Ok a quick update: I looked in journalctl and at the time of the restart and it looks like the supervisor restarted, or at least restarted my service, due to a claimed network settings change:

Oct 11 21:20:39 40fa62f NetworkManager[1024]: <info>  [1602451239.7688] manager: (veth08a6fc0): new Veth device (/org/freedesktop/NetworkManager/Devices/48)
...
Oct 11 21:20:42 40fa62f NetworkManager[1024]: <info>  [1602451242.6981] device (vethd45bf23): carrier: link connected
Oct 11 21:20:42 40fa62f NetworkManager[1024]: <info>  [1602451242.7016] device (veth2400642): carrier: link connected
...
Oct 11 21:20:44 40fa62f avahi-daemon[1018]: Registering new address record for fe80::a466:1dff:fe33:68bd on veth2400642.*.

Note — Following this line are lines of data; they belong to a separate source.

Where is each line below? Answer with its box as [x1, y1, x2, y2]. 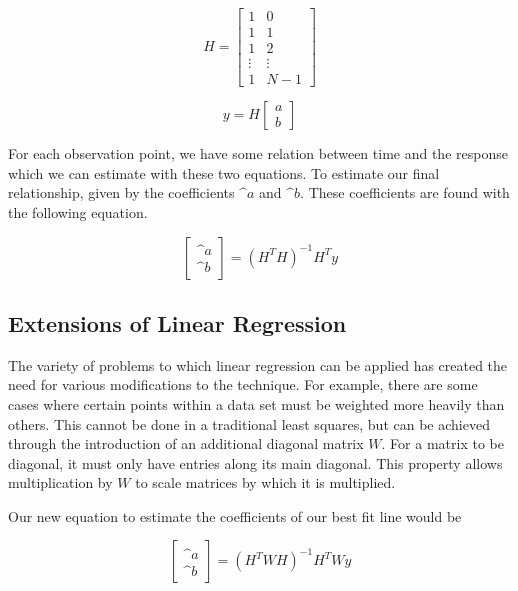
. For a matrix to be [381, 433, 504, 454]
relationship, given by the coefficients [8, 182, 235, 203]
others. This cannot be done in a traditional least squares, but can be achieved [8, 413, 490, 434]
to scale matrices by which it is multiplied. [135, 472, 396, 493]
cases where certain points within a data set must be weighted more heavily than [8, 393, 505, 414]
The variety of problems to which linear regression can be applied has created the [8, 354, 508, 375]
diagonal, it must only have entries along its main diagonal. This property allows [8, 452, 503, 473]
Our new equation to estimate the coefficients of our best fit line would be [8, 505, 462, 526]

Oct 11 21:20:54 40fa62f resin-supervisor[14273]: resin_supervisor
Oct 11 21:20:54 40fa62f resin-supervisor[14353]: active
Oct 11 21:20:54 40fa62f resin-supervisor[14354]: Container config has not changed
Oct 11 21:20:57 40fa62f systemd-journald[603]: Suppressed 1345 messages from balena.service
Oct 11 21:20:57 40fa62f 28769d824dbb[13183]: [info]    Supervisor v11.4.10 starting up...
Oct 11 21:20:57 40fa62f resin-supervisor[14354]: [info]    Supervisor v11.4.10 starting up...
Oct 11 21:20:57 40fa62f 28769d824dbb[13183]: [debug]   Starting event tracker
Oct 11 21:20:57 40fa62f resin-supervisor[14354]: [debug]   Starting event tracker
Oct 11 21:20:57 40fa62f 28769d824dbb[13183]: [debug]   Starting logging infrastructure
Oct 11 21:20:57 40fa62f resin-supervisor[14354]: [debug]   Starting logging infrastructure
Oct 11 21:20:57 40fa62f 28769d824dbb[13183]: [debug]   Starting api binder
Oct 11 21:20:57 40fa62f resin-supervisor[14354]: [debug]   Starting api binder
Oct 11 21:20:58 40fa62f 28769d824dbb[13183]: [event]   Event: Supervisor start {}
Oct 11 21:20:58 40fa62f resin-supervisor[14354]: [event]   Event: Supervisor start {}
Oct 11 21:20:58 40fa62f 28769d824dbb[13183]: [debug]   Performing database cleanup for container log timestamps
Oct 11 21:20:58 40fa62f resin-supervisor[14354]: [debug]   Performing database cleanup for container log timestamps
Oct 11 21:20:58 40fa62f resin-supervisor[14354]: [info]    Previous engine snapshot was not stored. Skipping cleanup.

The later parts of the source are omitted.